See how to conveniently import JSON Files into MySQL

See how to conveniently import JSON Files into MySQL

Need to flatten and ingest your JSON files? See how we can load JSON files into MySQL from your local drive using Sling.

MySQL and JSON

While MySQL is no longer a young buck, it is surprisingly still a widely-used open-source relational database management system (RDBMS). Some of the key features of MySQL include its ability to support high-performance data handling and large-scale data processing, its support for multiple storage engines, and its ability to be easily integrated with other software and applications.

JSON on the other hand, is a lightweight, human-readable, and easy-to-use data interchange format which is based on a subset of the JavaScript programming language. One of the key advantages of using JSON is that it is easy to work with, both for developers and for machines. It is a hierarchical data format, which means that data is organized into a tree-like structure with nested elements. This makes it easy to represent complex data structures and relationships, and allows for efficient data manipulation and querying. It is used everywhere these days!

Your Loading Situation

So you are in a situation where you not only need to load your JSON files into a MySQL database, but you also need to flatten each file. Well, wonder no more! Sling can be a useful tool to help you accomplish this task, as it is a command-line tool that allows you to efficiently transfer data between files and databases.

By using Sling, it can flatten your JSON file, auto-create your table DDL and then load the data into it from your local drive.
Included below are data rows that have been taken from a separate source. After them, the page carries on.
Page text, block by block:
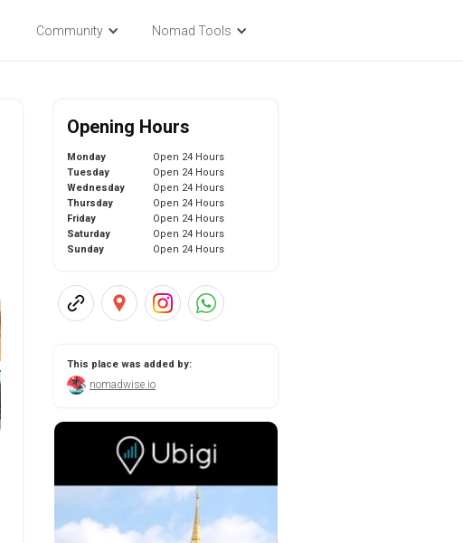
Community Nomad Tools
Opening Hours
Monday
Open 24 Hours
Tuesday
Open 24 Hours
Wednesday
Open 24 Hours
Thursday
Open 24 Hours
Friday
Open 24 Hours
Saturday
Open 24 Hours
Sunday
Open 24 Hours
This place was added by:
nomadwise.io
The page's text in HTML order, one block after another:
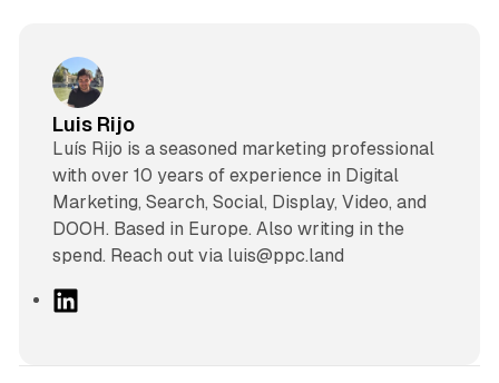
Luis Rijo
Luís Rijo is a seasoned marketing professional
with over 10 years of experience in Digital
Marketing, Search, Social, Display, Video, and
DOOH. Based in Europe. Also writing in the
spend. Reach out via luis@ppc.land
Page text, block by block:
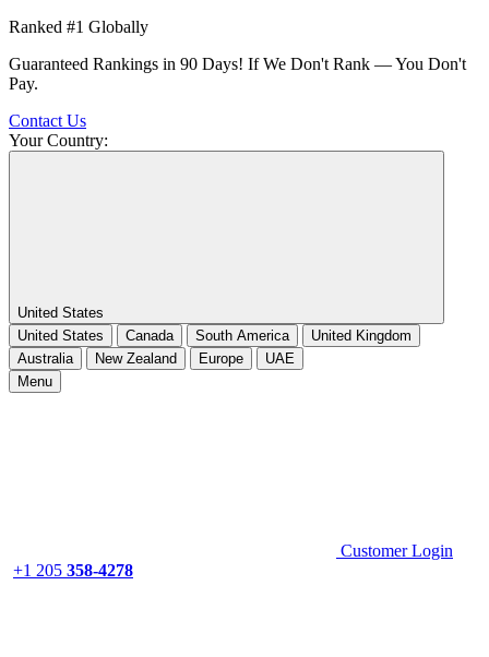
Ranked #1 Globally
Guaranteed Rankings in 90 Days! If We Don't Rank — You Don't
Pay.
Contact Us
Your Country:
United States
United States
Canada South America
United Kingdom
Australia
New Zealand Europe
UAE
Menu
Customer Login
+1 205 358-4278
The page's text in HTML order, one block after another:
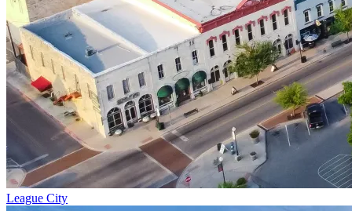
League City
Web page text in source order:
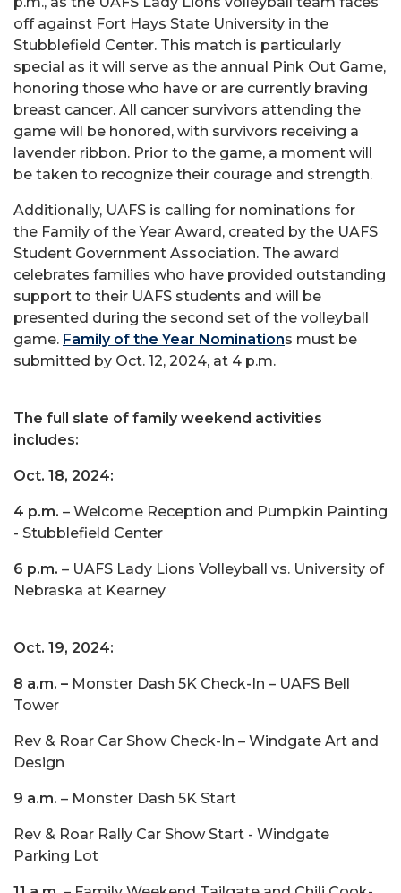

This can be a quick and easy way to get your data into a format that is ready for analysis and processing.

Installing Sling CLI

Sling is very easy to install, no matter which operating system you are using. It's written in the go programming language, so it compiles into a single binary file. It also supports many databases. Please see here for the full list of compatible connectors.

# On Mac
brew install slingdata-io/sling/sling

# On Windows Powershell
scoop bucket add org https://github.com/slingdata-io/scoop-sling.git
scoop install sling

# On Linux
curl -LO 'https://github.com/slingdata-io/sling-cli/releases/latest/download/sling_linux_amd64.tar.gz' \
  && tar xf sling_linux_amd64.tar.gz \
  && rm -f sling_linux_amd64.tar.gz \
  && chmod +x sling

Please see here for additional installation options (such as downloading binaries). There is also a Python wrapper library, which is useful if you prefer interacting with Sling inside of Python. Once installed, we should be able to run the sling command.
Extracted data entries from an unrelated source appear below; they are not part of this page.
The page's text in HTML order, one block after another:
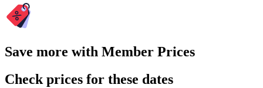
Save more with Member Prices
Check prices for these dates
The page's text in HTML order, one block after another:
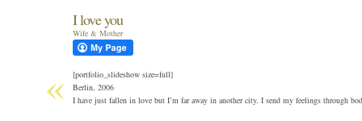
«
I love you
Wife & Mother
[portfolio_slideshow size=full]
Berlin, 2006
I have just fallen in love but I’m far away in another city. I send my feelings through
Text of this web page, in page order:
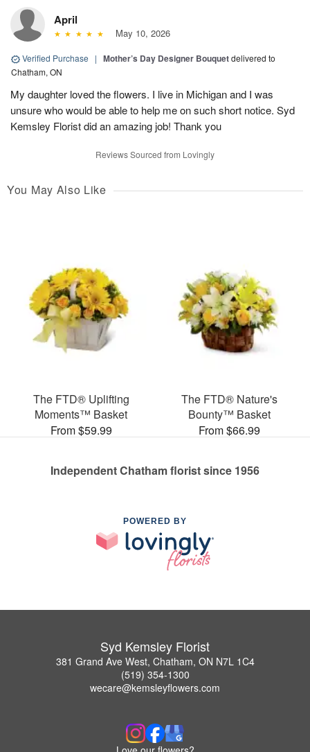
April
May 10, 2026
Verified Purchase | Mother’s Day Designer Bouquetdelivered to
Chatham, ON
My daughter loved the flowers. I live in Michigan and I was
unsure who would be able to help me on such short notice. Syd
Kemsley Florist did an amazing job! Thank you
Reviews Sourced from Lovingly
You May Also Like
The FTD® Uplifting
Moments™ Basket
From $59.99
The FTD® Nature's
Bounty™ Basket
From $66.99
Independent Chatham florist since 1956
POWERED BY
Syd Kemsley Florist
381 Grand Ave West, Chatham, ON N7L 1C4
(519) 354-1300
wecare@kemsleyflowers.com
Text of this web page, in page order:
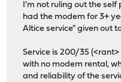
I'm not ruling out the
had the modem for 3+
Altice service" given out
Service is 200/35
with no modem rental,
and reliability of the
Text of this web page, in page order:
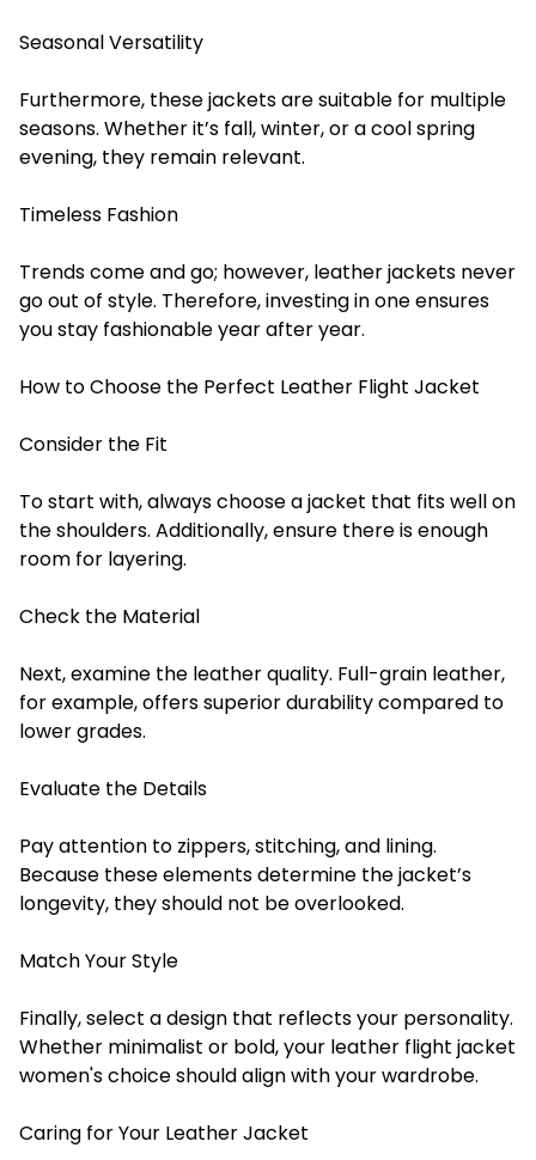
Seasonal Versatility
Furthermore, these jackets are suitable for multiple
seasons. Whether it’s fall, winter, or a cool spring
evening, they remain relevant.
Timeless Fashion
Trends come and go; however, leather jackets never
go out of style. Therefore, investing in one ensures
you stay fashionable year after year.
How to Choose the Perfect Leather Flight Jacket
Consider the Fit
To start with, always choose a jacket that fits well on
the shoulders. Additionally, ensure there is enough
room for layering.
Check the Material
Next, examine the leather quality. Full-grain leather,
for example, offers superior durability compared to
lower grades.
Evaluate the Details
Pay attention to zippers, stitching, and lining.
Because these elements determine the jacket’s
longevity, they should not be overlooked.
Match Your Style
Finally, select a design that reflects your personality.
Whether minimalist or bold, your leather flight jacket
women's choice should align with your wardrobe.
Caring for Your Leather Jacket

Loading from our Local Drive

Let us assume that we desire to ingest the following JSON array file, which includes nested objects:

[
 {
   "_id": "638f4cab1c024be3cadd3ca5",
   "isActive": true,
   "balance": "3,148.57",
   "picture": "http://placehold.it/32x32",
   "age": 35,
   "name": "Joann Kim",
   "company": {
     "name": "PROXSOFT",
     "email": "joannkim@proxsoft.com",
     "phone": "+1 (836) 517-2388",
     "address": "951 Ellery Street, Norwood, Palau, 2947",
     "about": "Labore id et sunt cupidatat dolore aute. Sit laborum nulla pariatur nisi dolore consectetur ex exercitation cupidatat ex ex reprehenderit duis. Eiusmod ut aliquip laborum enim proident ex cupidatat ut velit qui amet dolor tempor enim.\r\n",
     "registered": "2020-01-15T02:07:00 +03:00",
     "latitude": -60.00954,
     "longitude": -55.92312
   },
   "tags": [
     "elit",
     "veniam"
   ]
 },
...
]

In our example, our file will be located at path /tmp/records.json. And if you'd like to ingest various similarly structured files inside a folder (say /path/to/my/folder), you could just input that instead of the file path, Sling will read all files in the folder! Only make sure to add the file:// prefix. See below.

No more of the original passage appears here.